---- Extracted data

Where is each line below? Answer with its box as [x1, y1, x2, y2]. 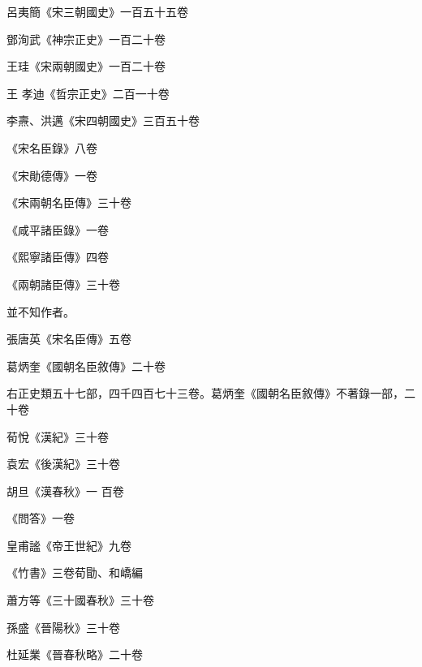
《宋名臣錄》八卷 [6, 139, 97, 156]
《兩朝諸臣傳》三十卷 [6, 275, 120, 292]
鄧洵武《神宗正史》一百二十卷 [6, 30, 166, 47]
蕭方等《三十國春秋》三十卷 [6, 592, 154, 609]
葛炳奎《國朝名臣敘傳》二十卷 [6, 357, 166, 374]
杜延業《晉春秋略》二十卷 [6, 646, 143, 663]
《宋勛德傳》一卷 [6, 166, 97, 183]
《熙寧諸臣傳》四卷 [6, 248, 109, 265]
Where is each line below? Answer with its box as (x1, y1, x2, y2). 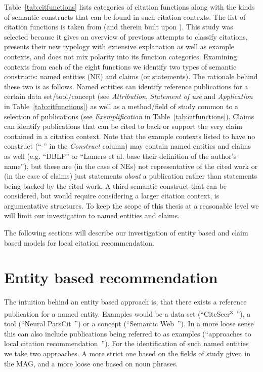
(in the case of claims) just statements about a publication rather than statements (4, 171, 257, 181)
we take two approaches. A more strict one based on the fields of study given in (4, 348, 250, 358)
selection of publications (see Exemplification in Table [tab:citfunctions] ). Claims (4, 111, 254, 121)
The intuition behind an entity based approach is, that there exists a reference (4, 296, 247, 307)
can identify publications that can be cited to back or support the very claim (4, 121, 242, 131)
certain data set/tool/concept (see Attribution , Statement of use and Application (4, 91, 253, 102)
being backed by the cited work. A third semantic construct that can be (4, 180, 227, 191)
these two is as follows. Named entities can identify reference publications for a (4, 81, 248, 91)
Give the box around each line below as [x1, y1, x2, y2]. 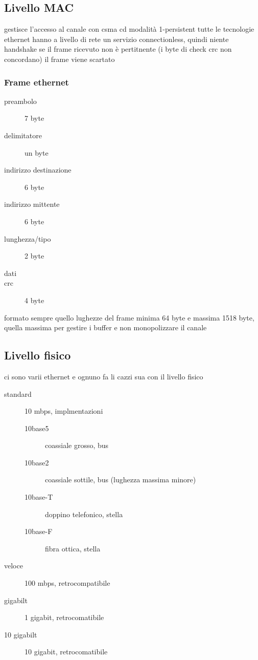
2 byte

--------
---- Extracted data

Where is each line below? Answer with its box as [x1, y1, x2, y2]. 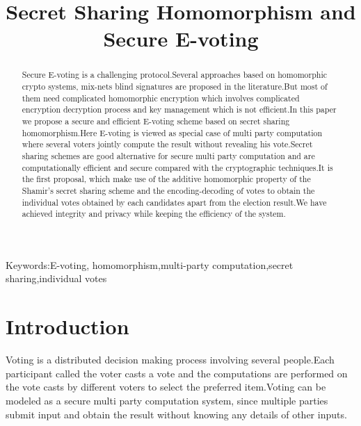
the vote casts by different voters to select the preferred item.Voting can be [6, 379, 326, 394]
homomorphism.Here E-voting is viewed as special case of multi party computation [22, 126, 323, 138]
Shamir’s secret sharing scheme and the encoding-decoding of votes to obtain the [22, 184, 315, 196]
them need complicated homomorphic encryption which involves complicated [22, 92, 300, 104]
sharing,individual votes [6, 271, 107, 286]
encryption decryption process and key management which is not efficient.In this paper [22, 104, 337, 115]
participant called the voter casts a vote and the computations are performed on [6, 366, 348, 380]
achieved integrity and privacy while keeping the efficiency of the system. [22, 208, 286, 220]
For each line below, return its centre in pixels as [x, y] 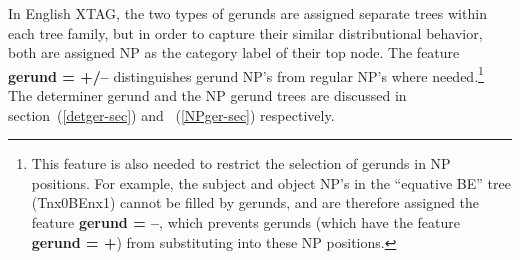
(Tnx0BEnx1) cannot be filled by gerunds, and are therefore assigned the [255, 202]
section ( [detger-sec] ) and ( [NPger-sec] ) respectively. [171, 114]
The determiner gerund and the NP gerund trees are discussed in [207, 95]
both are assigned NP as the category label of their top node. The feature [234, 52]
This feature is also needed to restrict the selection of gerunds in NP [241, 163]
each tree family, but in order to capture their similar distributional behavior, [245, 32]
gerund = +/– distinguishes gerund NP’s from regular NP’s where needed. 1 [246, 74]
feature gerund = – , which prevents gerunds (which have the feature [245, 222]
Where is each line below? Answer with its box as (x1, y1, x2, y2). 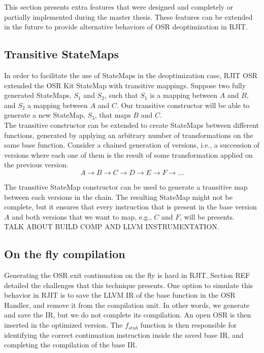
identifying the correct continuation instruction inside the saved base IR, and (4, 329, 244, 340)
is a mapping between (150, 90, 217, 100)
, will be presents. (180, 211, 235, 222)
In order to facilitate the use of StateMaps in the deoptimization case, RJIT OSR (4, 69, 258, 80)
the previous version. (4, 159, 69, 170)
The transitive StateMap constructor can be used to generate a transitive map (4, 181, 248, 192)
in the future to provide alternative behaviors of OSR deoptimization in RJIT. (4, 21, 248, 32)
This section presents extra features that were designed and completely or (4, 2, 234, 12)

--------
---- Extracted data

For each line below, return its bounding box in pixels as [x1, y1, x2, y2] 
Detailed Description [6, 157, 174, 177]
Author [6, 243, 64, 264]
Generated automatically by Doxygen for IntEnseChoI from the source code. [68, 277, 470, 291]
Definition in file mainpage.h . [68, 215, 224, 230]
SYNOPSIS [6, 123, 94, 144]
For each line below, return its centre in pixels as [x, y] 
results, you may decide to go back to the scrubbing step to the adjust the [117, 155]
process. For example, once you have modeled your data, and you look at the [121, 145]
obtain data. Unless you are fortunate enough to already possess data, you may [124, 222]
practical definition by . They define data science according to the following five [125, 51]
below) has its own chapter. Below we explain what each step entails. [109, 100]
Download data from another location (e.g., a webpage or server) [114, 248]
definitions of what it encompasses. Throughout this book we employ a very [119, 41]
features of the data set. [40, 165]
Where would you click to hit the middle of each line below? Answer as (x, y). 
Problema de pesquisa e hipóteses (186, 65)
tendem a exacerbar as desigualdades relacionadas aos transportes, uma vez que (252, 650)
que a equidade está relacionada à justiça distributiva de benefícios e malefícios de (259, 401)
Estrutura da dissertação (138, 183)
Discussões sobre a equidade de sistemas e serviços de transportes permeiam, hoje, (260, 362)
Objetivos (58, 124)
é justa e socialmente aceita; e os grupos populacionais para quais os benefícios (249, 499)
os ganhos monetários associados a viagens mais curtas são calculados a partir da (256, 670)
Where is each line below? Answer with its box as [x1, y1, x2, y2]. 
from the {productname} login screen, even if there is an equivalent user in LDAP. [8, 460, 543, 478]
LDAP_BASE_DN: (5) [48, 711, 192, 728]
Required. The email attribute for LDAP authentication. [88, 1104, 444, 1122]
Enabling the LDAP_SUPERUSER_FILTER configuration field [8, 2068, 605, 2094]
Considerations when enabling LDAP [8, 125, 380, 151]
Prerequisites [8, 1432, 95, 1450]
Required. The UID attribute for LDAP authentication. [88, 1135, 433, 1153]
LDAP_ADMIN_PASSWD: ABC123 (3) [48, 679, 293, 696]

--------

:: Exercise requirements ::
Can you repeat, word for word, every line above from the one containing "Author [6, 243, 64, 264]" down to the one containing "Problema de pesquisa e hipóteses (186, 65)", including both?

:: Task result ::
Author [6, 243, 64, 264]
Generated automatically by Doxygen for IntEnseChoI from the source code. [68, 277, 470, 291]
Definition in file mainpage.h . [68, 215, 224, 230]
SYNOPSIS [6, 123, 94, 144]
For each line below, return its centre in pixels as [x, y] 
results, you may decide to go back to the scrubbing step to the adjust the [117, 155]
process. For example, once you have modeled your data, and you look at the [121, 145]
obtain data. Unless you are fortunate enough to already possess data, you may [124, 222]
practical definition by . They define data science according to the following five [125, 51]
below) has its own chapter. Below we explain what each step entails. [109, 100]
Download data from another location (e.g., a webpage or server) [114, 248]
definitions of what it encompasses. Throughout this book we employ a very [119, 41]
features of the data set. [40, 165]
Where would you click to hit the middle of each line below? Answer as (x, y). 
Problema de pesquisa e hipóteses (186, 65)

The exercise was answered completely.